Ложная самость, которую мы были вынуждены создать в ответ на требования семейного и культурного окружения, заставляет нас терзаться от непрекращающегося ощущения неправильности, тем более что через сновидения, интуицию и различные симптомы до нас постоянно пытается достучаться нечто, чего мы не понимаем, но что имеет колоссальное значение.
Как-то один молодой студент-раввин спросил своих учителей, почему в нынешние времена Бог не является так ярко и масштабно, как это было с Моисеем и Авраамом. Ему ответили, что мы не склоняемся достаточно низко, чтобы услышать голос Бога. Обычно, чтобы услышать голос психики, сначала требуется, чтобы нас сбили с ног и заставили слушать. Хорошо бы всё обстояло иначе, но так не бывает. Все наши попытки неизменно терпят поражение.
Вспомните, что вопрос первой половины жизни звучит следующим образом: «Чего хочет от меня мир и могу ли я удовлетворить его требования, невзирая на собственные страх и бессилие?» Вопрос же второй половины жизни звучит так: «Чего хочет от меня моя психика (душа)?» Полноценная жизнь требует, чтобы мы страдали и боролись за то, чтобы найти в себе ответ на оба вопроса.
Воссоздание психики через попытки вспомнить о ней является задачей, которая направляет нас домой — к себе. Несколько лет назад кто-то спросил у меня, где я живу. На мгновение я отвлёкся, и перед моим мысленным взором появился своеобразный внутренний монитор, по которому побежали слова. Через несколько неловких секунд я почему-то решил ответить: «Цюрих», хотя в то время жил в США. Уже открыв рот, я сообразил, что подобный ответ не будет понят, поэтому наконец взял себя в руки и назвал город, в котором проживал, — Нью-Джерси.
Позже, размышляя над этим необычным опытом, я понял, что моя психика сказала мне нечто очень важное. Место, где мы живём, не обязательно является тем самым, где физически обитает наше тело. Мы принадлежим царству психики, и в моём Цюрих был и остаётся символом смирения и развития, а также окончательного принятия того, что моей жизнью управляет нечто большее, чем эго. Неважно, где я живу, моё путешествие — это мой дом.
Даже если мы забываем о психике, она помнит о нас всегда. Не случайно немецкое слово Erinnerung, которое переводится как «память», буквально означает «то, что внутри». Воспоминание о психике открывает осознание постоянства, непрерывности внутренней жизни, того, что движет нами изнутри и впоследствии создаёт личную и культурную историю во внешнем мире. Это возвращение домой, то есть в место, которое всегда с нами, несмотря на то, что мы совершаем путешествие. Среди постоянно меняющихся ландшафтов психика является нашим постоянным спутником.

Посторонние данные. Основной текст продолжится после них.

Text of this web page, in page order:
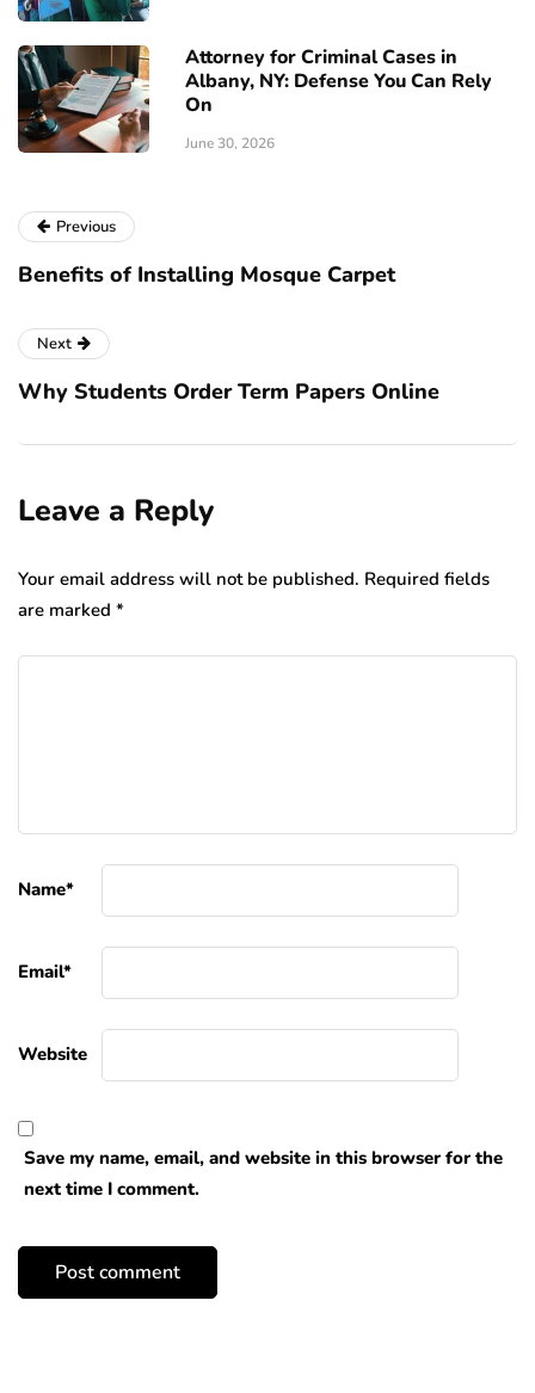
Attorney for Criminal Cases in
Albany, NY: Defense You Can Rely
On
June 30, 2026
Previous
Benefits of Installing Mosque Carpet
Next
Why Students Order Term Papers Online
Leave a Reply
Your email address will not be published. Required fields
are marked *
Name*
Email*
Website
Save my name, email, and website in this browser for the
next time I comment.

Этой темой занимались многие мыслители, так что её нельзя назвать новой. Вспомним Платона, который написал двадцать шесть веков назад в своём труде «Менон»:
Человек не может искать ни известное ему, ни неизвестное. Ибо если человек знает, ему нет необходимости искать — он знает предмет поисков; а то, чего он не знает, он не может искать, поскольку даже не знает, к чему стремиться.
В третьем веке святой Августин писал:
Я ищу счастливую жизнь... Но как же мне найти её? Неужели по воспоминаниям, как будто я её забыл?.. Если мы не знали её, то не должны были бы её любить.
И снова Августин:
Вот, Ты был внутри меня, а я искал Тебя вовне. Я, безобразный, бросился на поиски Тебя в благообразный мир, полный красоты, которую Ты создал. Ты был со мной, но я не был с Тобой.
В XVII веке Паскаль написал: «Утешь себя, ты не искал бы меня, если бы уже не нашёл». А в XIX веке немецкий поэт Фридрих Гёльдерлин сказал: «То, что ты ищешь, находится рядом и уже движется тебе навстречу».
Во все времена мыслители признавали воспоминание, которое напоминало услышанную когда-то мелодию, звучание вечного в той части нас самих, которая так же вечна.
Чтобы вспомнить о психике, требуется придерживаться четырёх установок, или практик.
Во-первых, мы обязаны «считывать» окружающий нас мир духовным взором. Приниженные, презренные, забытые боги находятся повсюду; их следы можно отыскать в новостях, которые печатаются в ежедневной газете, в сновидениях и нашей полной страданий истории.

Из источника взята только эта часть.